_WORK ITEM:_
Check each line of the data below for the word "taking". How many lines have it? Answer with the number alone.

[Stored data]
★ ★ ★
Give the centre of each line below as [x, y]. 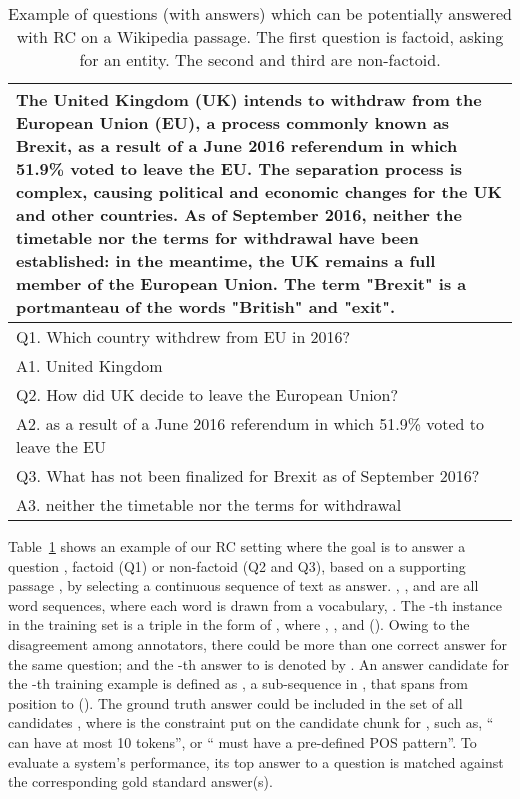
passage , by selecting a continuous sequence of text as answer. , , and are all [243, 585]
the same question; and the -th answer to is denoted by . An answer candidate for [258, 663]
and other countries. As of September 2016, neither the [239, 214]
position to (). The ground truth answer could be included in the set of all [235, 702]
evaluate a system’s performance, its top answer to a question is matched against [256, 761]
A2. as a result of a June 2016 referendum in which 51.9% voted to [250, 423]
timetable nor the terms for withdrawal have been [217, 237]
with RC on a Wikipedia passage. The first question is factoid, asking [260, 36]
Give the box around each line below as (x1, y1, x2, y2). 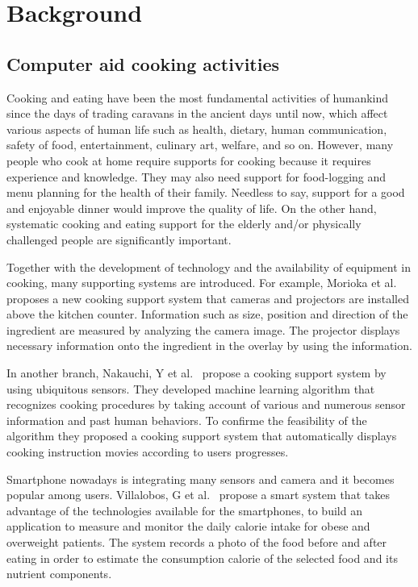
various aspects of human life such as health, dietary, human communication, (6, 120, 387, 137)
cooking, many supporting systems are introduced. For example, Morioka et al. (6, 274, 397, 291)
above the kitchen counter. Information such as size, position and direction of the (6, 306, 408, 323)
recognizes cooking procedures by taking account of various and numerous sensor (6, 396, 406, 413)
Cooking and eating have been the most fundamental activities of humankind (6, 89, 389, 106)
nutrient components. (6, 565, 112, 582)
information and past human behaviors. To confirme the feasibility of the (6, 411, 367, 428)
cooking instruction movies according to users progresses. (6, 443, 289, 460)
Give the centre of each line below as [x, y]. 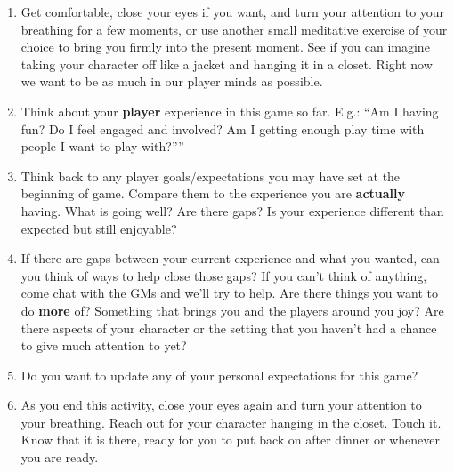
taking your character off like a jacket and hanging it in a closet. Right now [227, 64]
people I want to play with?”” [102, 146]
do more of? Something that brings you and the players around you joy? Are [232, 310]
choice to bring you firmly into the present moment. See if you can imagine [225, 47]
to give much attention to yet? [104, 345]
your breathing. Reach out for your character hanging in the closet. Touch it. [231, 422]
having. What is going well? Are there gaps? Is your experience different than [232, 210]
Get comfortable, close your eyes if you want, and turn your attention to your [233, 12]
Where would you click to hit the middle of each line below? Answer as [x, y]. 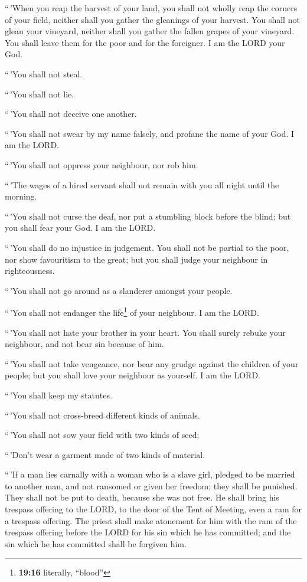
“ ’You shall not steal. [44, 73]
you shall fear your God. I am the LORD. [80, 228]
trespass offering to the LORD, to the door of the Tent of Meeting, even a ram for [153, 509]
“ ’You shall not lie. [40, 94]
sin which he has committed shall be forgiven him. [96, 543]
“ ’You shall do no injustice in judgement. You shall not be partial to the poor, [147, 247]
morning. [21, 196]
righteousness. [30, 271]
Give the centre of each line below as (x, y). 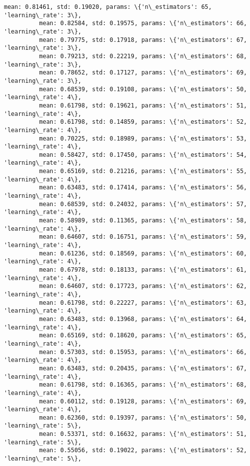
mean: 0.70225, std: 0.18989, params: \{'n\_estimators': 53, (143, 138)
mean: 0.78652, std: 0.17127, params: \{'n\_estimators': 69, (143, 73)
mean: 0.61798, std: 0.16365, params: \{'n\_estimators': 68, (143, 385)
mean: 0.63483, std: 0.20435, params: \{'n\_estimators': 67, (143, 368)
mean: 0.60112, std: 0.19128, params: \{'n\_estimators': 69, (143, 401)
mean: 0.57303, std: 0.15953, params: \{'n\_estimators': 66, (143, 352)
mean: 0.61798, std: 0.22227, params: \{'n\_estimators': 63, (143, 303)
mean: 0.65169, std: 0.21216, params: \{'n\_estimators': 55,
★ ★ ★
_EXERCISE ANSWER:_
2